[Records from a data collection]
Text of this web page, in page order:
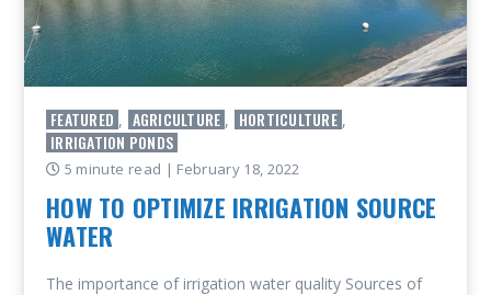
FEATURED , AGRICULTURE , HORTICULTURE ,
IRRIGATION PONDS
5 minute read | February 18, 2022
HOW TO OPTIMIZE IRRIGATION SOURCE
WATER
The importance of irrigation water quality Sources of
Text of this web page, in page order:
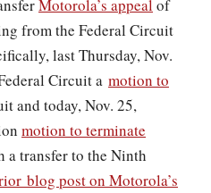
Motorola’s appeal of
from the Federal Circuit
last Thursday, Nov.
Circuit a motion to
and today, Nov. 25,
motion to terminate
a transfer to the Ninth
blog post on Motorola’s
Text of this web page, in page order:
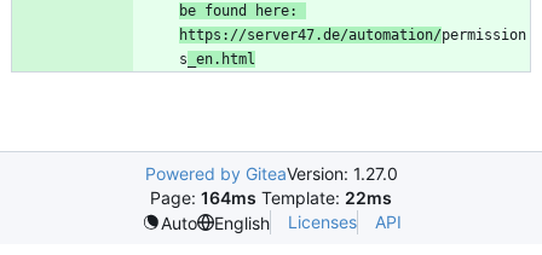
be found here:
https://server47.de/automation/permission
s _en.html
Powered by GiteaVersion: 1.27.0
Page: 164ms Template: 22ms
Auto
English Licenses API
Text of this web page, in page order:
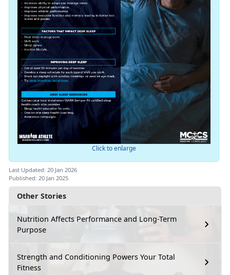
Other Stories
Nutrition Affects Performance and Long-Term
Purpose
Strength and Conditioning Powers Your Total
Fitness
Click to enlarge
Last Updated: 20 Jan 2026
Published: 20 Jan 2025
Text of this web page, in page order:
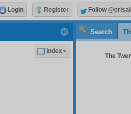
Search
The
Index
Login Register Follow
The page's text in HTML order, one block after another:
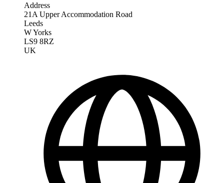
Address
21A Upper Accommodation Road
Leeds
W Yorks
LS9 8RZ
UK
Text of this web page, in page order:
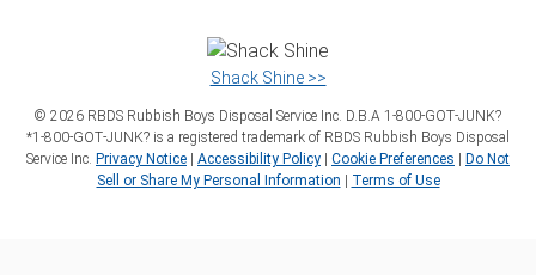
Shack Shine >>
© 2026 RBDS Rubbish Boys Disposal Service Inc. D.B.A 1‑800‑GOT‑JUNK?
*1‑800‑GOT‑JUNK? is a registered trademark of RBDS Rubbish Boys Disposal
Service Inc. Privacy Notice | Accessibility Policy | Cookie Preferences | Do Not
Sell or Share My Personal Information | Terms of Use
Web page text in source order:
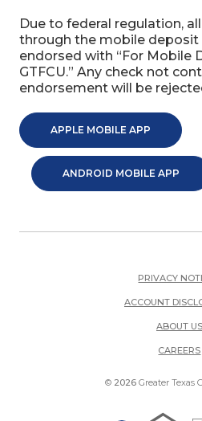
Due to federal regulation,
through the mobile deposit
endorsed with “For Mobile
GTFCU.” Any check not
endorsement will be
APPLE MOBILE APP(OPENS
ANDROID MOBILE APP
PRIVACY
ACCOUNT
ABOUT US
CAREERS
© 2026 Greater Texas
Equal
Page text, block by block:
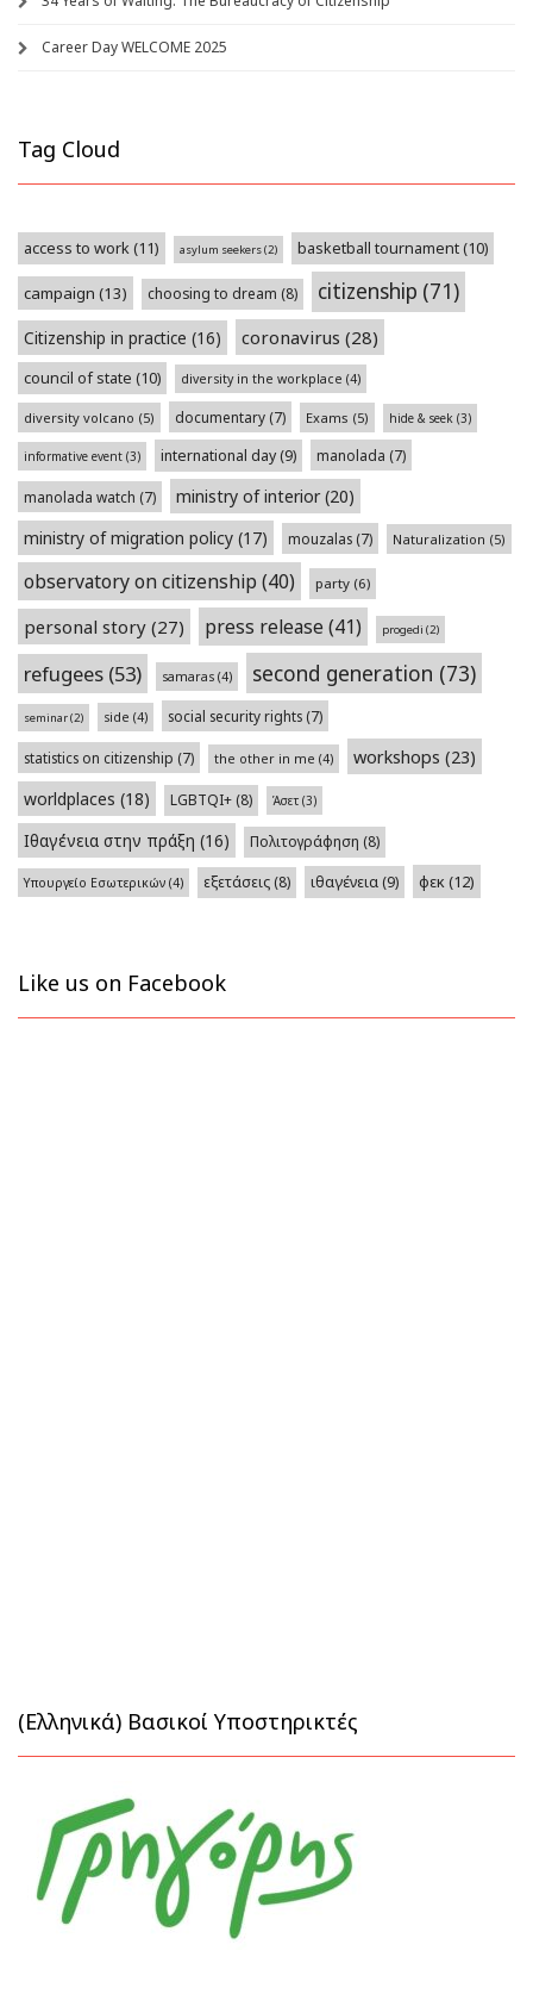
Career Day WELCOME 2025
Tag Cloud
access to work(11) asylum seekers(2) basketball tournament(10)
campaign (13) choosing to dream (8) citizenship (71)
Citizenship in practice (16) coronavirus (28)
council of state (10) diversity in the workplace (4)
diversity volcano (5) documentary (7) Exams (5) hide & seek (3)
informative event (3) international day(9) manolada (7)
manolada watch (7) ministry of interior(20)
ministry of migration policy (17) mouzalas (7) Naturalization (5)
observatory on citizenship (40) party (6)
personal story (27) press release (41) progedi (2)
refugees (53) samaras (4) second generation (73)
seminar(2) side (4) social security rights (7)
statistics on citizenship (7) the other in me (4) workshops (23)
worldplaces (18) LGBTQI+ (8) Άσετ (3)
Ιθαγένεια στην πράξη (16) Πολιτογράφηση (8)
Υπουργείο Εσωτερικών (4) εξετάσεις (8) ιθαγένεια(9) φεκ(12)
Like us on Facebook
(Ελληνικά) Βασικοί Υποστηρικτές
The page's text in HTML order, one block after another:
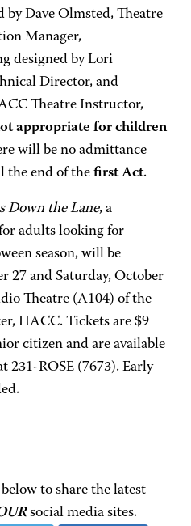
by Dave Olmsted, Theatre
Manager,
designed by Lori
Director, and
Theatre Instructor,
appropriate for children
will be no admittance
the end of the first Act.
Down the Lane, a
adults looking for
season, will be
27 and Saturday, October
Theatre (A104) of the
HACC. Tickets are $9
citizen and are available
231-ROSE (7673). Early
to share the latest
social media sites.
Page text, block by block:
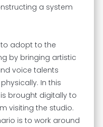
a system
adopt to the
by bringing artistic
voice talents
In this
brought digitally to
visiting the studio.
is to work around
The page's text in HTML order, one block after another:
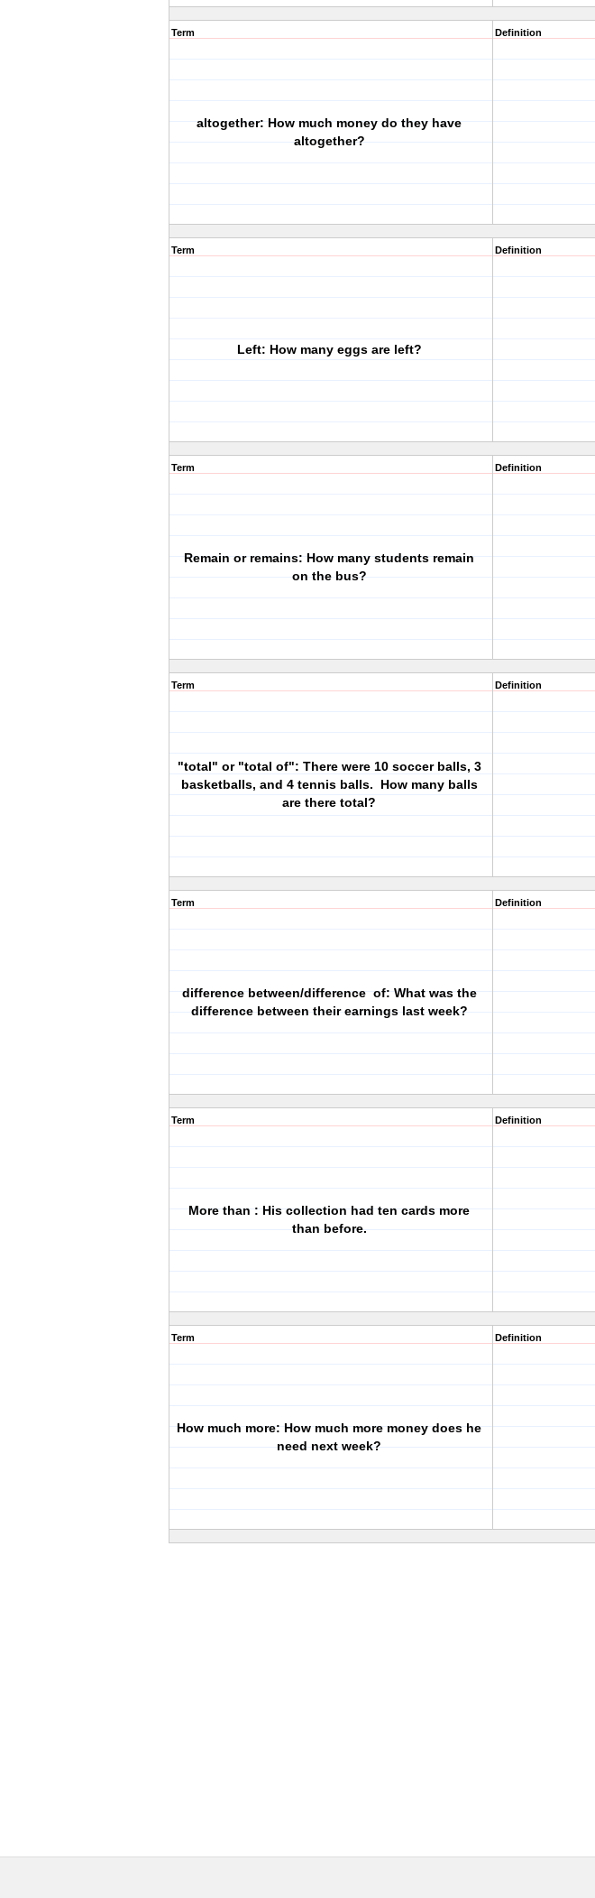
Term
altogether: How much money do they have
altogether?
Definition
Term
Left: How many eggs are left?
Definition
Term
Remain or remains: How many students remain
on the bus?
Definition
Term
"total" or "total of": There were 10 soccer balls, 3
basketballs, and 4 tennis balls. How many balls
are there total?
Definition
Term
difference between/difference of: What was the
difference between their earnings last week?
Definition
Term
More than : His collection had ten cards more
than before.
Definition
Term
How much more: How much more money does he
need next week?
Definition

■ **Task item**
Although the records above include pictures, the copy must contain only their exact text.

■ **Task response**
Text of this web page, in page order:
FEATURED , AGRICULTURE , HORTICULTURE ,
IRRIGATION PONDS
5 minute read | February 18, 2022
HOW TO OPTIMIZE IRRIGATION SOURCE
WATER
The importance of irrigation water quality Sources of
Text of this web page, in page order:
Motorola’s appeal of
from the Federal Circuit
last Thursday, Nov.
Circuit a motion to
and today, Nov. 25,
motion to terminate
a transfer to the Ninth
blog post on Motorola’s
Text of this web page, in page order:
be found here:
https://server47.de/automation/permission
s _en.html
Powered by GiteaVersion: 1.27.0
Page: 164ms Template: 22ms
Auto
English Licenses API
Text of this web page, in page order:
Other Stories
Nutrition Affects Performance and Long-Term
Purpose
Strength and Conditioning Powers Your Total
Fitness
Click to enlarge
Last Updated: 20 Jan 2026
Published: 20 Jan 2025
Text of this web page, in page order:
Search
The
Index
Login Register Follow
The page's text in HTML order, one block after another:
Address
21A Upper Accommodation Road
Leeds
W Yorks
LS9 8RZ
UK
Text of this web page, in page order:
Shack Shine >>
© 2026 RBDS Rubbish Boys Disposal Service Inc. D.B.A 1‑800‑GOT‑JUNK?
*1‑800‑GOT‑JUNK? is a registered trademark of RBDS Rubbish Boys Disposal
Service Inc. Privacy Notice | Accessibility Policy | Cookie Preferences | Do Not
Sell or Share My Personal Information | Terms of Use
Web page text in source order:
Due to federal regulation,
through the mobile deposit
endorsed with “For Mobile
GTFCU.” Any check not
endorsement will be
APPLE MOBILE APP(OPENS
ANDROID MOBILE APP
PRIVACY
ACCOUNT
ABOUT US
CAREERS
© 2026 Greater Texas
Equal
Page text, block by block:
Career Day WELCOME 2025
Tag Cloud
access to work(11) asylum seekers(2) basketball tournament(10)
campaign (13) choosing to dream (8) citizenship (71)
Citizenship in practice (16) coronavirus (28)
council of state (10) diversity in the workplace (4)
diversity volcano (5) documentary (7) Exams (5) hide & seek (3)
informative event (3) international day(9) manolada (7)
manolada watch (7) ministry of interior(20)
ministry of migration policy (17) mouzalas (7) Naturalization (5)
observatory on citizenship (40) party (6)
personal story (27) press release (41) progedi (2)
refugees (53) samaras (4) second generation (73)
seminar(2) side (4) social security rights (7)
statistics on citizenship (7) the other in me (4) workshops (23)
worldplaces (18) LGBTQI+ (8) Άσετ (3)
Ιθαγένεια στην πράξη (16) Πολιτογράφηση (8)
Υπουργείο Εσωτερικών (4) εξετάσεις (8) ιθαγένεια(9) φεκ(12)
Like us on Facebook
(Ελληνικά) Βασικοί Υποστηρικτές
The page's text in HTML order, one block after another:
by Dave Olmsted, Theatre
Manager,
designed by Lori
Director, and
Theatre Instructor,
appropriate for children
will be no admittance
the end of the first Act.
Down the Lane, a
adults looking for
season, will be
27 and Saturday, October
Theatre (A104) of the
HACC. Tickets are $9
citizen and are available
231-ROSE (7673). Early
to share the latest
social media sites.
Page text, block by block:
a system
adopt to the
by bringing artistic
voice talents
In this
brought digitally to
visiting the studio.
is to work around
The page's text in HTML order, one block after another:
Term
altogether: How much money do they have
altogether?
Definition
Term
Left: How many eggs are left?
Definition
Term
Remain or remains: How many students remain
on the bus?
Definition
Term
"total" or "total of": There were 10 soccer balls, 3
basketballs, and 4 tennis balls. How many balls
are there total?
Definition
Term
difference between/difference of: What was the
difference between their earnings last week?
Definition
Term
More than : His collection had ten cards more
than before.
Definition
Term
How much more: How much more money does he
need next week?
Definition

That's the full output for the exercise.